Results Benchmark Study (Source: Author's study). Note: SIP, sustainability innovation performance; EIP, economic innovation performance; Top, top performer; Low; low performer; top performer calculated as mean of top 20%-quantile; similar for low performer calculated as mean of bottom 20%-quantile; n=85; r, correlation coefficient (Pearson); p, probability level. †p≤.10; *p≤.05; **p≤.01; ***p≤.001 (one-tailed).
The benchmark results referring to EIP indicate that the difference between the top- and low-performers is rather large on average (Δ=1.3). As can be seen in Fig. 1, the biggest gaps can be identified for the financial outcomes whereby the differences between the achieved customer satisfaction and image advantage are smaller. As shown in Figs. 2–4, the EIP benchmark group collaborated with most of the innovation partners more intensively than the companies with lower levels of performance, except for competitors (Δ=−0.1) and experts (Δ=−0.3). One reason the low-performers form closer collaborations with external experts could be the lack of internal expertise.

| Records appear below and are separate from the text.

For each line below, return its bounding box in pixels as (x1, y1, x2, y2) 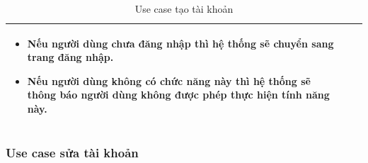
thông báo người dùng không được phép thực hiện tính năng (27, 87, 330, 102)
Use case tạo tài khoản (134, 1, 234, 16)
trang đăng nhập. (27, 50, 114, 64)
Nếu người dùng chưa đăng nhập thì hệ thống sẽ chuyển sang (27, 35, 334, 50)
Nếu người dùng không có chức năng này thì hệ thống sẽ (27, 73, 311, 88)
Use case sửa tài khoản (6, 143, 139, 161)
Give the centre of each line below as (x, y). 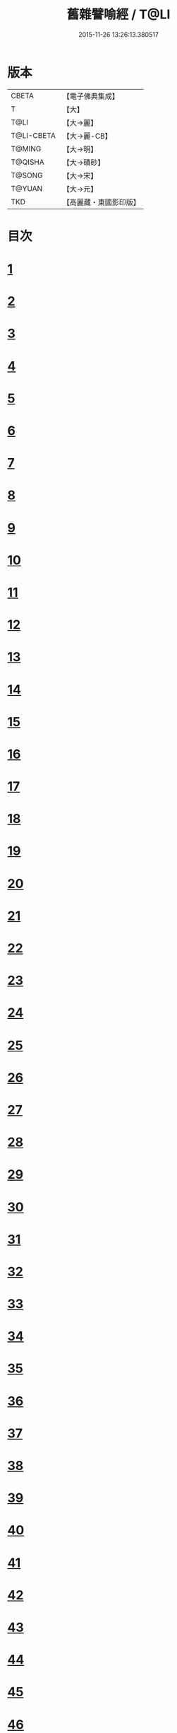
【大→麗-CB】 (87, 136)
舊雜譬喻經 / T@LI (118, 14)
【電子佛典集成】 (91, 96)
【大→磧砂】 (84, 162)
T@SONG (27, 175)
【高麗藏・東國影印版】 (102, 202)
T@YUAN (27, 188)
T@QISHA (28, 162)
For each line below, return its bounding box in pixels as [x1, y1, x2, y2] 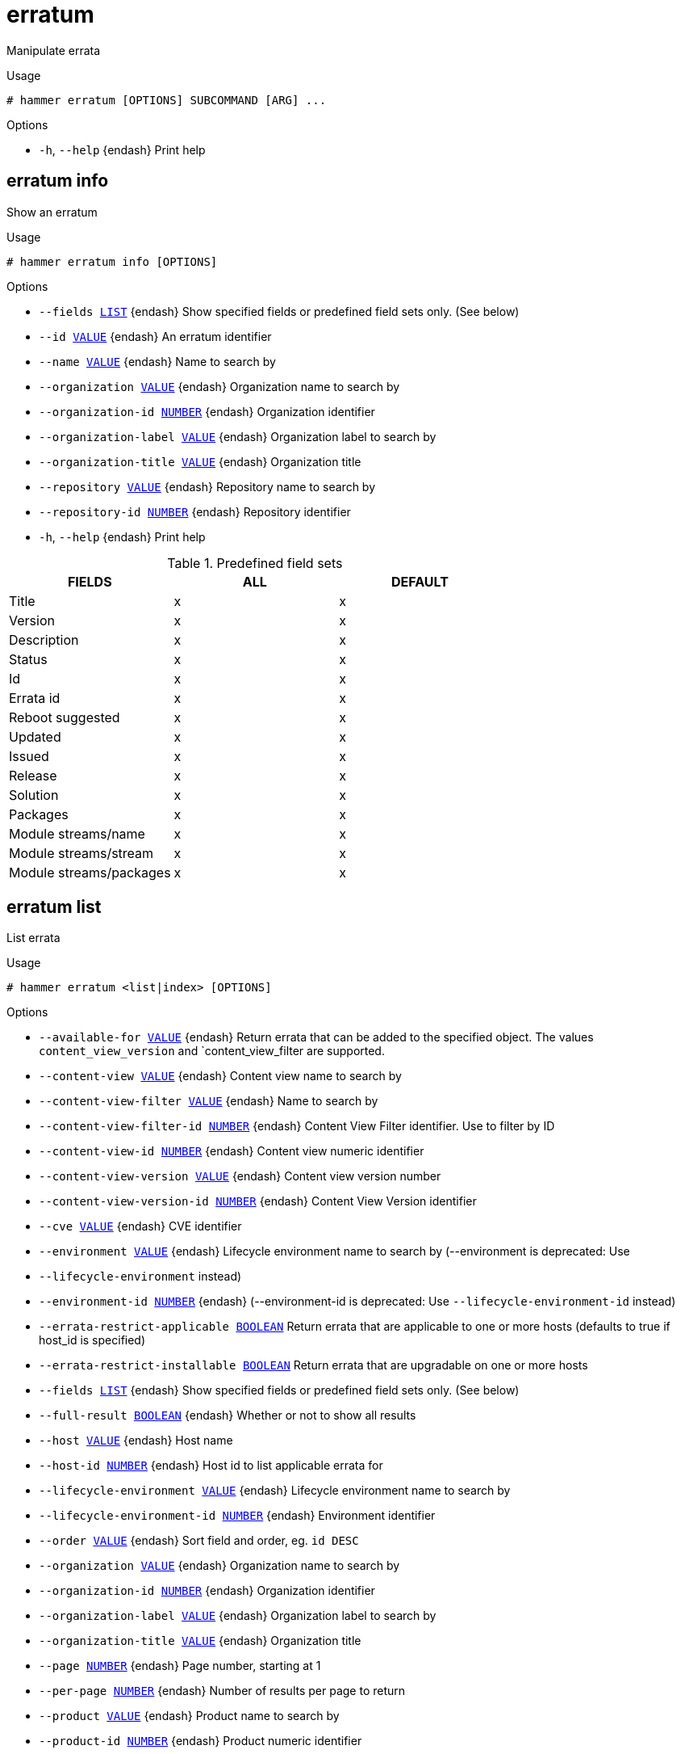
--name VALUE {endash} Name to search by [39, 354, 276, 368]
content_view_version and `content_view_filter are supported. [39, 1044, 385, 1058]
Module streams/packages [9, 864, 171, 881]
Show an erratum [6, 204, 98, 219]
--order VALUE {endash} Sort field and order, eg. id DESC [39, 1533, 359, 1548]
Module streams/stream [9, 844, 154, 861]
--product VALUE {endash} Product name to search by [39, 1709, 340, 1723]
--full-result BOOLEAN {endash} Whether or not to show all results [39, 1408, 416, 1423]

Regarding the open innovation collaboration with the various partners and EIP, several correlations were found to be significant. The benchmark group collaborated closely with customers (Δ=0.8 in comparison to the low performers), and the correlation with the EIP is highly significant (r=0.33; p<.001). The results are similar with regard to universities as collaboration partners (Δ=0.7; r=0.25; p≤0.01). These results correspond to those of Brettel and Cleven (2011) and Stefan and Bengtsson (2017). Interestingly, the collaboration with NGOs does not seem to be very intensive, but the benchmark group outperforms the followers (Δ=0.4), and the positive correlation is significant (r=0.22; p≤0.05). With respect to the remaining partners (suppliers, competitors, experts, intermediaries, communities, and public institutions), no significant correlations were found. Therefore, the data provides partial support of hypothesis 1 for the stakeholder groups customers, universities, and NGOs.
Open innovation and sustainability innovation performanceWith regard to SIP, the results shown in Fig. 1 indicate the difference between the top- and low-performers is rather large (Δ=1.5). The SIP benchmark group especially outperforms their peers with respect to the product sustainability, indicated by the biggest gap between top and low-performer. The top performer also report the highest levels of reduction in environmental pollution and increased resource efficiency. As can be seen, in Figs. 2–4, the companies with the highest levels of SIP performance collaborate with every partner more extensively than their counterparts with low levels of performance.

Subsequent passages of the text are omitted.